> _WHAT THE EXERCISE ASKS_:
The entries that follow include a run beginning at the line with "the temporal filters" and ending at the line with "bandpass filter is preferred.For"; restate that run word for word and leave the rest out.

-- RECORDS FOR PROCESSING follows --

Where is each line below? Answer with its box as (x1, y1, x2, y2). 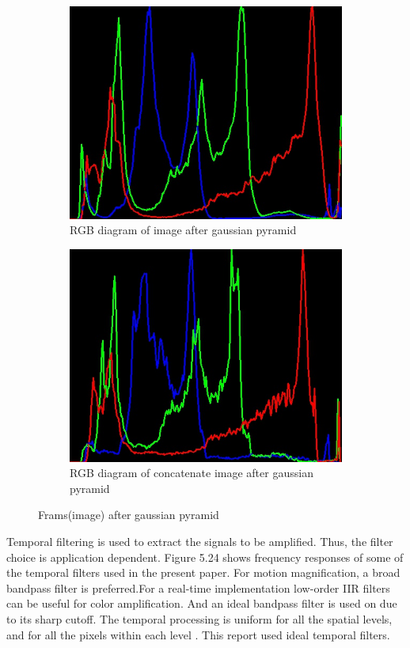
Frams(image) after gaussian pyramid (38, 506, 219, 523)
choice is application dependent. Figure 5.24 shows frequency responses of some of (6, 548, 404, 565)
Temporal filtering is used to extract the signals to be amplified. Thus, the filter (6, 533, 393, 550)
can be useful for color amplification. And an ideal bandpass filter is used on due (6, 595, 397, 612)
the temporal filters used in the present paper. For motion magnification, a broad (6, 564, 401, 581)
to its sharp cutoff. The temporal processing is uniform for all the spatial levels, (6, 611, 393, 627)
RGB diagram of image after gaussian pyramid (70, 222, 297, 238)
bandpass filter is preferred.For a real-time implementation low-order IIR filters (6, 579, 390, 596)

-- RECORDS FOR PROCESSING concluded --
-- RECORDS FOR PROCESSING follows --

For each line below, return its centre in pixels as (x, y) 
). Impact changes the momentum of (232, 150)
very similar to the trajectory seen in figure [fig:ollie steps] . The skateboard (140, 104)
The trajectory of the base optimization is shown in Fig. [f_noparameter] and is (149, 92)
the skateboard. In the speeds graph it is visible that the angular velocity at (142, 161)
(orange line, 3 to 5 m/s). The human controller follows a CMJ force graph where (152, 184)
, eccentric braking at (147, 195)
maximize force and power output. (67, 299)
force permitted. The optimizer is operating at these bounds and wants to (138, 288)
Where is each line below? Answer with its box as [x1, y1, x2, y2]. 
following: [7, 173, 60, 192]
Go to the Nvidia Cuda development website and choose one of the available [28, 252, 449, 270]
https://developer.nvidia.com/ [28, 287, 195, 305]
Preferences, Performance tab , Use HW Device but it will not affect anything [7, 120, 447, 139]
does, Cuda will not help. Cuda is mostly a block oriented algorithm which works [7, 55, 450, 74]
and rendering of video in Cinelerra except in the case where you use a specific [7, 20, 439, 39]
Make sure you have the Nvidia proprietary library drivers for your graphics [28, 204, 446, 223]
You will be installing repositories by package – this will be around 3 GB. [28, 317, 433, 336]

-- RECORDS FOR PROCESSING concluded --

> _SOLVED EXERCISE_:
the temporal filters used in the present paper. For motion magnification, a broad (6, 564, 401, 581)
to its sharp cutoff. The temporal processing is uniform for all the spatial levels, (6, 611, 393, 627)
RGB diagram of image after gaussian pyramid (70, 222, 297, 238)
bandpass filter is preferred.For a real-time implementation low-order IIR filters (6, 579, 390, 596)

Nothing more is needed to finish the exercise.